Et ce n'est pas bon, d'abord pour la justice. Je ne crois pas qu'il y ait d'Albanais qui mettent sur une échelle des visages qui ont échappé à la justice et que le processus de Tahiri les a réunis hier à une table d'un côté, et Saimir Tahiri de l'autre, pour que je ne partage pas ce travail politiquement. Et c'est là un énorme dommage pour la justice, car c'est un autre cas raté pour que la justice soit sous l'influence de la politique. Deuxièmement, cette tentative de politique avec le processus vers Tahiri semble avoir une réponse de la majorité au pouvoir, qui utilise cette affaire pour prouver qu'elle n'empêche jamais la justice et ne ressemble pas aux visages qui se sont joints en espérant qu'ils viendront au pouvoir du processus de Tahiri. Et si, à la fin de ce processus Tahiri, le solde sera de 100 à zéro pour la majorité, car il prouve non seulement la responsabilité, mais il fait la politique d'utiliser ce processus en sa faveur. Troisièmement, cette lutte politique dégoûtante pour utiliser “processus Tahiri” comme moyen de s'attaquer politiquement à l'opposition, par rapport à son histoire de la justice. Puisque tout le monde fait de la politique avec le processus Tahiri, l'opposition dans l'espoir que cela rassemblera tous les pécheurs sur une table, et la plupart, qu'avec ce processus il peut prouver à l'Occident qu'il fait la justice, un équilibre positif sera produit à la nale pour la majorité, comme ils prouveront qu'ils ont rendu la justice meilleure. Ils prouveront qu'ils ont remis Tahiri à la justice pour des rumeurs de bandits, tandis qu'à l'époque de Berisha, le procureur en chef n'a même pas osé informer Sali Berisha et Lulzim Basha comme les auteurs de l'assassinat de quatre citoyens.

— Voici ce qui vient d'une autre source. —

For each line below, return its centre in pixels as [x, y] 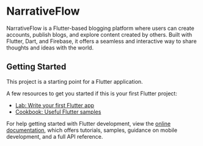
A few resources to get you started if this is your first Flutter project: [92, 93]
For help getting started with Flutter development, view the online [89, 123]
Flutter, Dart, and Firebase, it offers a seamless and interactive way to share [102, 41]
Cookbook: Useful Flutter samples [58, 112]
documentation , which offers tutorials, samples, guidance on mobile [92, 130]
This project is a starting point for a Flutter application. [75, 81]
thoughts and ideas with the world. [50, 48]
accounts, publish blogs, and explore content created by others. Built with [99, 34]

Aujourd'hui, Tahiri va devant les procureurs pour des conversations de troisième classe, mais le fils de Sali Berisha, qui apparaît sur les téléphones et beaucoup d'autres documents comme partenaire de Deligorgy à Gerdec, n'a même pas été appelé à clarifier ce qu'il lui a parlé 25 minutes après le crime et pourquoi les fonctionnaires lui ont adressé des fax clarificationnels, sans être officiellement l'ascistush “. Cette liste est longue avec tout scandale accompagnant Berisha, Berisha-Meta gouvernance et le premier terme Rama-Meta. Ce n'est que maintenant que les socialistes sont seuls au pouvoir que nous avons un procureur et une justice qui n'ont pas peur du pouvoir, ce qui rend les socialistes mieux en accord avec la justice, que leurs adversaires, pour tuer et ne pas pleurer. Par-dessus tout, l'hypothèse d'un rapport à l'Assemblée du Procureur montre que l'accusation s'intéresse davantage aux spectacles politiques qu'à la justice de Tahiri. La lampe, qui est dans le dernier mois en fonction, semble sentir “lare” dans la dette qu'il doit à ceux qui n'ont jamais osé se poser des questions sur les crimes qu'ils ont commis. La seule personne d'un jour difficile aujourd'hui est Saimir Tahiri. Comme tout citoyen, il aimerait être seul face à la justice et à la vérité, et non pas avec deux camps qui font de la politique avec son histoire, pour continuer la tradition de politiser la justice. Et cela ne peut pas arriver autrement, dans un pays où la politique a toujours décidé de la justice. C'est le premier cas où la justice régnera sur la politique. Et ceux qui essaient de faire de la politique, avec cette histoire, seront perdus.